(WORK TASK): The entries below contain pictures. Write out only the lines from the line with "Niveaux d’assistance [90, 168]" up to and including the line with "История развития [14, 103, 241, 134]", exactly, without them.

(DATA TO PROCESS):
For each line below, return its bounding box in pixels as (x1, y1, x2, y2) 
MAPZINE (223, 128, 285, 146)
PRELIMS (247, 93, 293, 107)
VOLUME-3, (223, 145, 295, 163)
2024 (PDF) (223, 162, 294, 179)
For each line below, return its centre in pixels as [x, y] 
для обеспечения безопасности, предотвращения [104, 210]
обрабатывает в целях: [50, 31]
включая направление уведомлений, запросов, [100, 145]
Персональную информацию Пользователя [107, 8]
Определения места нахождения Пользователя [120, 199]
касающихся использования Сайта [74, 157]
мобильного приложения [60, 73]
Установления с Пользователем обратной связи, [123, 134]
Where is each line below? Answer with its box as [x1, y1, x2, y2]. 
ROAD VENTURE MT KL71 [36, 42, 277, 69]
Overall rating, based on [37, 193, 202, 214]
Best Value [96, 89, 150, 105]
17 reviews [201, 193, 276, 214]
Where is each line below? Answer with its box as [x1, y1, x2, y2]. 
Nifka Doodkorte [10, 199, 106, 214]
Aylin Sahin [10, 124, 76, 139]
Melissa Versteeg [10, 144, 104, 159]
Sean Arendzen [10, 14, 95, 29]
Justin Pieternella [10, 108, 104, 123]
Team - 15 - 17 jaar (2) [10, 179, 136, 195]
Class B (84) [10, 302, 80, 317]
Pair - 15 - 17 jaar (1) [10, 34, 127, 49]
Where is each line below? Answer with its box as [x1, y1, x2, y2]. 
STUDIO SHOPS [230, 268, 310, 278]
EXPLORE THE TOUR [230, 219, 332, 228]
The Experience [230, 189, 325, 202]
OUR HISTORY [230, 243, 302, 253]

...

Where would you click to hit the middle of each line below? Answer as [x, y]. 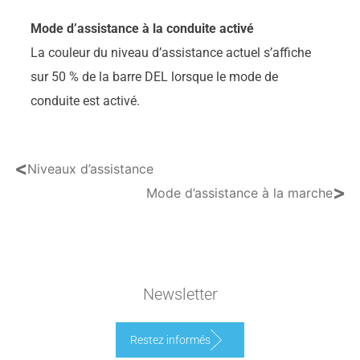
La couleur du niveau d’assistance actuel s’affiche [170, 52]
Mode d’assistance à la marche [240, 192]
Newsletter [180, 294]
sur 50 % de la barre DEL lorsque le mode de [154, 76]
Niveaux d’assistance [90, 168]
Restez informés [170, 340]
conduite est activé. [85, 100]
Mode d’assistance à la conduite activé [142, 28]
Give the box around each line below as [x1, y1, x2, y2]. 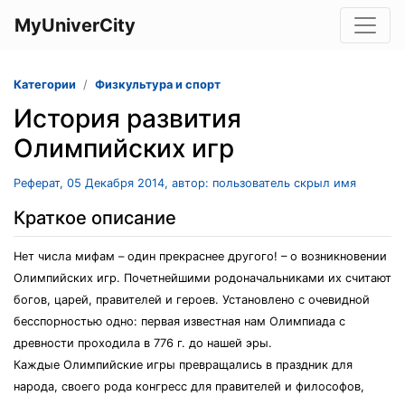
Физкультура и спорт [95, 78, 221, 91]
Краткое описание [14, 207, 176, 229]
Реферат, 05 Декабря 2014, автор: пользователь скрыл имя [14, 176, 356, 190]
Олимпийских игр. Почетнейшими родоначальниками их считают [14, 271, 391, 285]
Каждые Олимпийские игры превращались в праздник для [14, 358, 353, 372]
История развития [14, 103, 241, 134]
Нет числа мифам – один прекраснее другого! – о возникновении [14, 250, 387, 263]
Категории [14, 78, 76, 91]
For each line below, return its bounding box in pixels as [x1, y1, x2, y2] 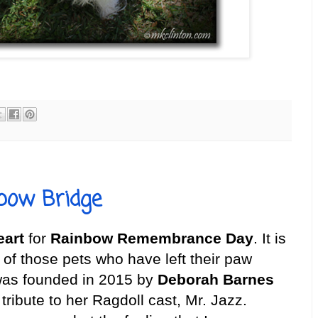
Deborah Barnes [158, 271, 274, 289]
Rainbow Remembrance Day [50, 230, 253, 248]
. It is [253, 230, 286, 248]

==

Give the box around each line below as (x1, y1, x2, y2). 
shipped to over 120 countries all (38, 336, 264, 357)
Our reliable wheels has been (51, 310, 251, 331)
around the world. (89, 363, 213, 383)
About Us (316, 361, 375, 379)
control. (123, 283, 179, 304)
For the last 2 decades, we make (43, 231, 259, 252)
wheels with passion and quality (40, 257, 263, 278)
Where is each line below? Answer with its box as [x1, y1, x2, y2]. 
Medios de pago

(OUTPUT OF THE EXERCISE):
Niveaux d’assistance [90, 168]
Restez informés [170, 340]
conduite est activé. [85, 100]
Mode d’assistance à la conduite activé [142, 28]
Give the box around each line below as [x1, y1, x2, y2]. 
Физкультура и спорт [95, 78, 221, 91]
Краткое описание [14, 207, 176, 229]
Реферат, 05 Декабря 2014, автор: пользователь скрыл имя [14, 176, 356, 190]
Олимпийских игр. Почетнейшими родоначальниками их считают [14, 271, 391, 285]
Каждые Олимпийские игры превращались в праздник для [14, 358, 353, 372]
История развития [14, 103, 241, 134]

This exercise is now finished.